HIDDEN BRAIN PUZZLE (AND ANSWER): Sexism in the Workplace -- Some Paradoxical Evidence
You are a woman worried about sexism who has applied for a job. When you enter your interviewer’s office, you see (a) an office with newspapers, stationery & dictionaries (b) an office with Playboy posters, motorcycle mags & hunting awards (c) an office with rainbow flags and plaques about diversity. Which prospective interviewer is likely to elicit the WORST interview performance from you and why?
The obvious answer, of course, is B. Equally obviously, of course, there is a catch. It turns out that the correct answer is A. It’s the office that contains no clues about the prospective interviewer’s views about gender/sexism/diversity etc that poses the greatest threat to the self-confidence of our prospective interviewee. Remember the puzzle said this was an interviewee who was concerned about sexism. It turns out that ambiguous information (or no information) creates more of a concern to people worried about something (as they spend time trying to figure out who they are dealing with) than a person with explicitly threatening views.
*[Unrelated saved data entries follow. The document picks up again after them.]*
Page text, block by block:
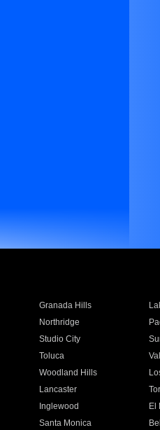
Granada Hills
Northridge
Studio City
Toluca
Woodland Hills
Lancaster
Inglewood
El
Santa Monica
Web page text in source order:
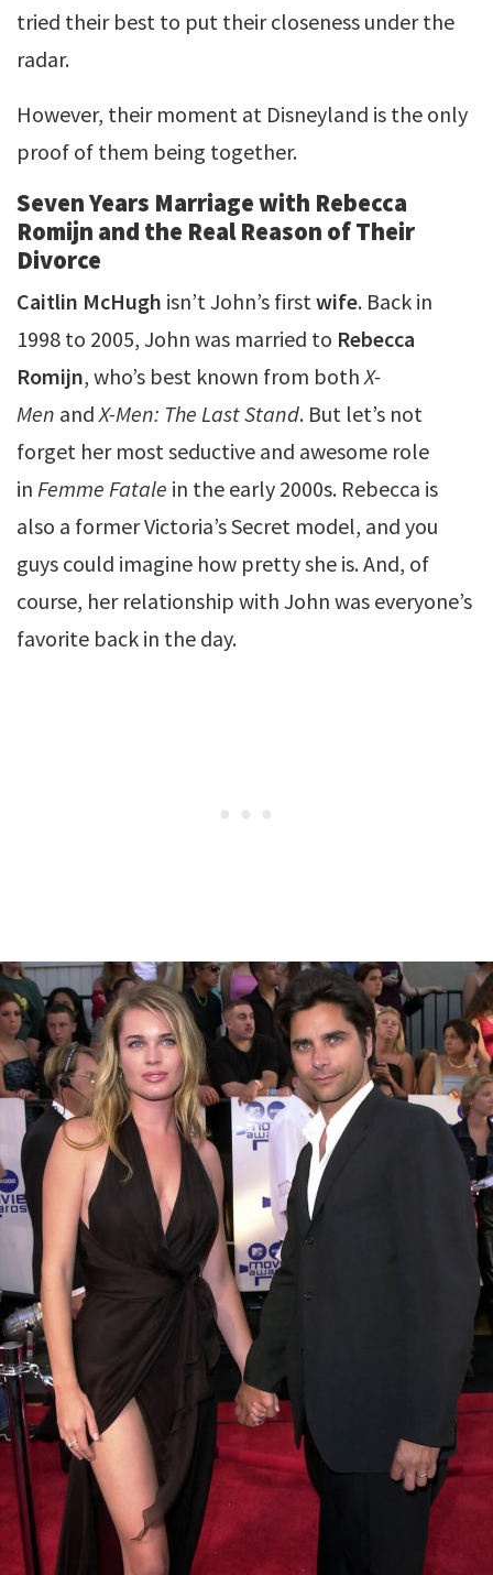
tried their best to put their closeness under the
radar.
However, their moment at Disneyland is the only
proof of them being together.
Seven Years Marriage with Rebecca
Romijn and the Real Reason of Their
Divorce
Caitlin McHugh isn’t John’s firstwife. Back in
1998 to 2005, John was married to Rebecca
Romijn, who’s best known from bothX-
Men andX-Men: The Last Stand. But let’s not
forget her most seductive and awesome role
in Femme Fatale in the early 2000s. Rebecca is
also a former Victoria’s Secret model, and you
guys could imagine how pretty she is. And, of
course, her relationship with John was everyone’s
favorite back in the day.
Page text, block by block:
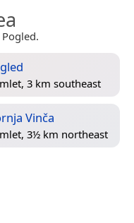
3 km southeast
Vinča
3½ km northeast
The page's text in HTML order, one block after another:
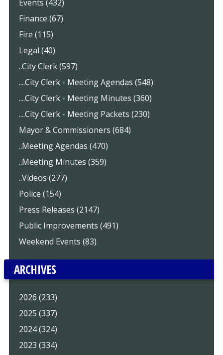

I constructed this puzzle from an experiment conducted last year by Rodolfo Mendoza-Denton, Lindsay Shaw-Taylor, Serena Chen and Eunice Chang. The researchers asked female volunteers who were worried about sexism to take a test, and provided them with information ahead of time about the office of the person who would be evaluating them. The offices were broadly similar to what I described in the puzzle. The women given the ambiguous information performed much worse on the test than women given more explicit cues that their evaluator was likely to hold sexist views. The researchers published their work in a paper called “Ironic effects of explicit gender prejudice on women’s test performance” in the Journal of Experimental Social Psychology.
The wrong lesson to draw from this experiment is that interviewers should display Playboy pinups in their offices ahead of interviews with female job candidates. The right lesson to draw is that if you want people to perform at their best — and managers, companies and institutions pay a clear price when talented job-seekers underperform during interviews — you have to make it explicit that you don’t count yourself among the knuckleheads.